Exercise details: In the data below, the copy begins at the line containing "A Girder Collection (18, 762, 97, 774)" and runs through the last line; repeat those lines exactly, minus the pictures.

───── Available data ─────

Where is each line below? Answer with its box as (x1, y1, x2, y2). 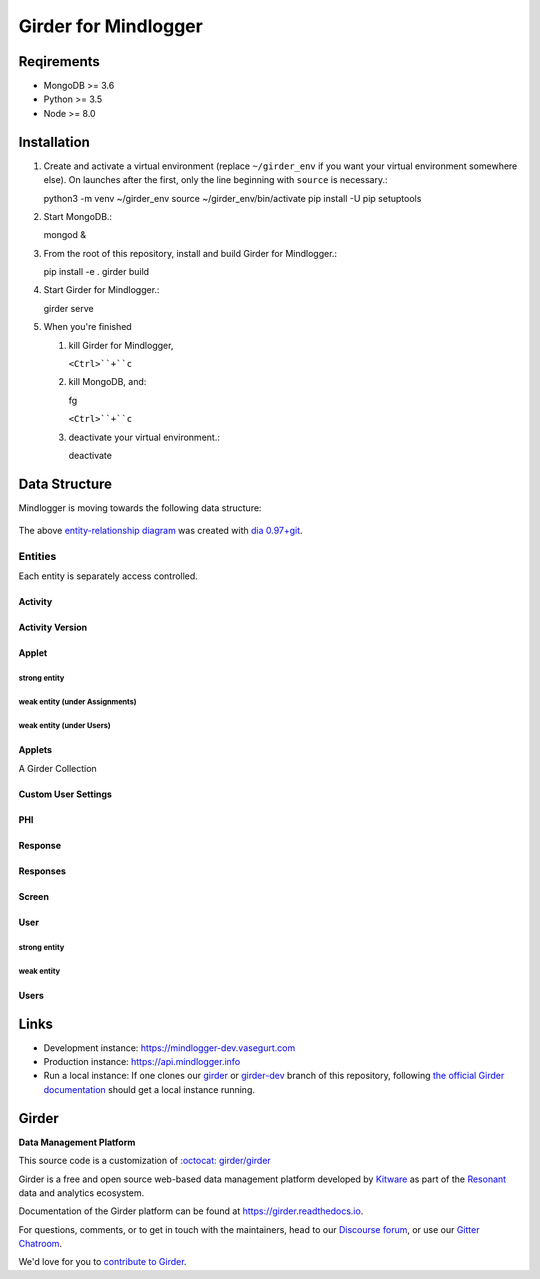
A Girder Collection (18, 762, 97, 774)
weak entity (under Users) (18, 721, 111, 731)
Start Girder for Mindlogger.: (43, 284, 160, 296)
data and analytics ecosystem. (18, 1186, 145, 1199)
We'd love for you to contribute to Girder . (18, 1256, 187, 1268)
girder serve (43, 302, 94, 314)
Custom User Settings (18, 788, 112, 800)
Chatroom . (18, 1238, 63, 1250)
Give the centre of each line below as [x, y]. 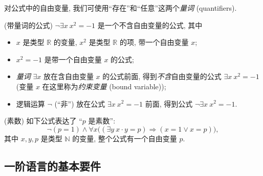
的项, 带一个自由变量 [154, 42]
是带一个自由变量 [73, 59]
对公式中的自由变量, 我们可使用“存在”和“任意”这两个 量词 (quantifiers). [120, 8]
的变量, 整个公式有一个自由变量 [125, 138]
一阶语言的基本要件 [52, 166]
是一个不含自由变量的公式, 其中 [150, 25]
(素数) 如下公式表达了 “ [43, 121]
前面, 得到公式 [169, 103]
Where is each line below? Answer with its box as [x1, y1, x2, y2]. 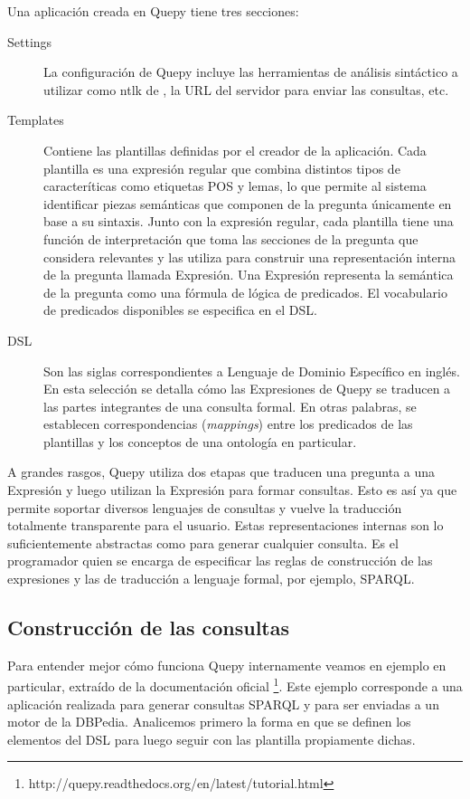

─────

Result:
A Girder Collection (18, 762, 97, 774)
weak entity (under Users) (18, 721, 111, 731)
Start Girder for Mindlogger.: (43, 284, 160, 296)
data and analytics ecosystem. (18, 1186, 145, 1199)
We'd love for you to contribute to Girder . (18, 1256, 187, 1268)
girder serve (43, 302, 94, 314)
Custom User Settings (18, 788, 112, 800)
Chatroom . (18, 1238, 63, 1250)
Give the centre of each line below as [x, y]. 
的项, 带一个自由变量 [154, 42]
是带一个自由变量 [73, 59]
对公式中的自由变量, 我们可使用“存在”和“任意”这两个 量词 (quantifiers). [120, 8]
的变量, 整个公式有一个自由变量 [125, 138]
一阶语言的基本要件 [52, 166]
是一个不含自由变量的公式, 其中 [150, 25]
(素数) 如下公式表达了 “ [43, 121]
前面, 得到公式 [169, 103]
Where is each line below? Answer with its box as [x1, y1, x2, y2]. 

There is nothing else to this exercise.